Loyalist calls on IRA to say war is over

Loyalist communities in Northern Ireland need to be given help to build on ground-breaking moves by the IRA over the next six months, a Northern Ireland Assembly member claimed today.

Loyalist communities in Northern Ireland need to be given help to build on ground-breaking moves by the IRA over the next six months, a Northern Ireland Assembly member claimed today.

Progressive unionist leader David Irvine told his party conference that he believed there was going to be “serious movement from the IRA” over the coming months and that devolution would be restored by next February.

However he argued that republicans needed to publicly reassure loyalists that the war was over and Protestant working-class communities also needed to be helped by the British and Irish governments to shake off paramilitarism.

“We are about to see serious movement by the IRA,” the East Belfast Assembly member told party colleagues.

“Of that, I do not have any doubt.

“It will be historic, deeply significant and undoubtedly welcome.

“But how much more it would be welcome if it is accompanied by a statement that the war is over.”

Mr Irvine said loyalism's response to a ground-breaking IRA move would be shaped by how others in the political process attempted to reach out to the Protestant working class.

Loyalists, he argued, had been abandoned and demonised as criminals while republicans had been given the floodlights, maps and methodology to get themselves free from the jungle of paramilitarism.

While he acknowledged that there had been criminality in the loyalist community, the PUP leader said it was unreasonable that the image portrayed of loyalists was that of a pumped-up individual with a bald head, earring and T-shirt walking a dog.

Loyalist communities, he said, needed to be given role models who could give them hope that they would have educational and health opportunities.

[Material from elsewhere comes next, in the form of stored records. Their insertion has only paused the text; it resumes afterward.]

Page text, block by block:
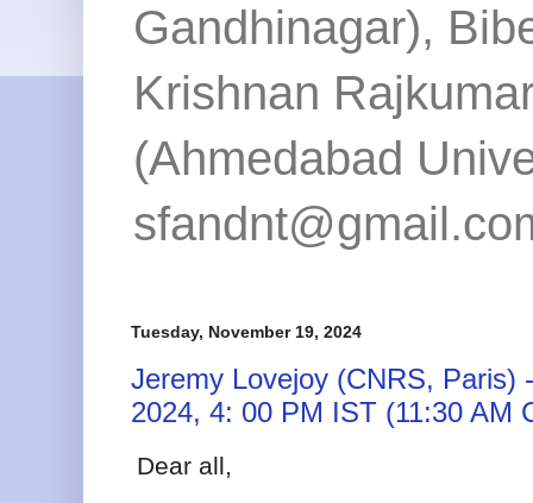
Gandhinagar),
Krishnan
(Ahmedabad
Tuesday, November 19, 2024
Jeremy Lovejoy (CNRS, Paris)
2024, 4: 00 PM IST (11:30 AM
Dear all,
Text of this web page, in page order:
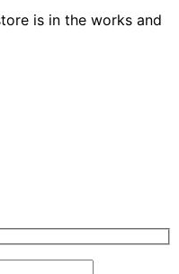
is in the works and
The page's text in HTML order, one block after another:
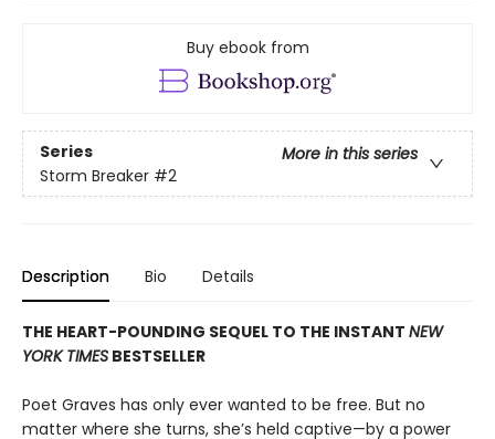
Buy ebook from
Series
More in this series
Storm Breaker #2
Description Bio Details
THE HEART-POUNDING SEQUEL TO THE INSTANT NEW
YORK TIMES BESTSELLER
Poet Graves has only ever wanted to be free. But no
matter where she turns, she’s held captive—by a power

The Progressive Unionist Party, he said, also needed to respond to the changed political situation in Northern Ireland by challenging more vigorously the inequalities that existed in society.

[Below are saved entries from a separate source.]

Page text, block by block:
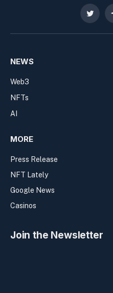
Twitter
NEWS
Web3
NFTs
AI
MORE
Press Release
NFT Lately
Google News
Casinos
Join the Newsletter
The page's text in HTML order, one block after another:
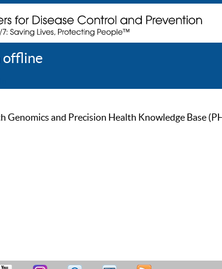
offline
Genomics and Precision Health Knowledge Base
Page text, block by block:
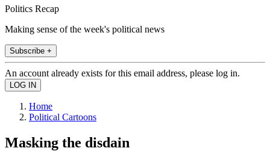
Politics Recap
Making sense of the week's political news
Subscribe +
An account already exists for this email address, please log in.
Home
Political Cartoons
Masking the disdain
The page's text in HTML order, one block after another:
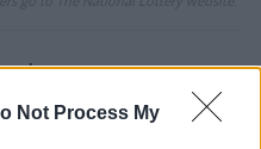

He ridiculed claims that the Reverend Ian Paisley’s Democratic Unionists were a socialist party and that Sinn Féin was also socialist.

Sinn Féin ministers, the East Belfast MLA recalled, had enthusiastically deployed Public Private Partnerships and Private Finance Initiatives while in power during the last period of devolution.

This meant capital which should have been spent on health and education projects was going in the form of rents to private companies who built projects which should have been financed publicly, he said.

The best way, Mr Irvine argued, the DUP’s and Sinn Féin’s claims that they were socialist could be put to the test was by pressing them to withdraw plans for water charges in Northern Ireland.

The PUP leader, however, predicted that devolved ministers would press ahead with the plan while at the same time insisting their hands were tied by the legacy of under-funding from Westminster.

Mr Irvine said: “The peace process and political process are not one and the same but I believe a convergence is beginning to happen.

“The parallel tracks are less parallel, more arced towards each other and within a very short time they will touch each other.

“They may recoil slightly but they will eventually converge, and in my humble opinion that will happen in 2005.”

Mr Irvine also claimed that while the DUP may be culturally incapable of making a deal with republicans, its thirst for power would nevertheless see it going into a devolved government.

“In six months the IRA will undoubtedly have made serious moves and the focus will undoubtedly be on loyalism,” he said.

“We need a plan. We need a plan from where we have never had it before.

“The British government needs to negotiate with us.

“They need to light the floodlights, to open the gates and have the arrows pointing for us.”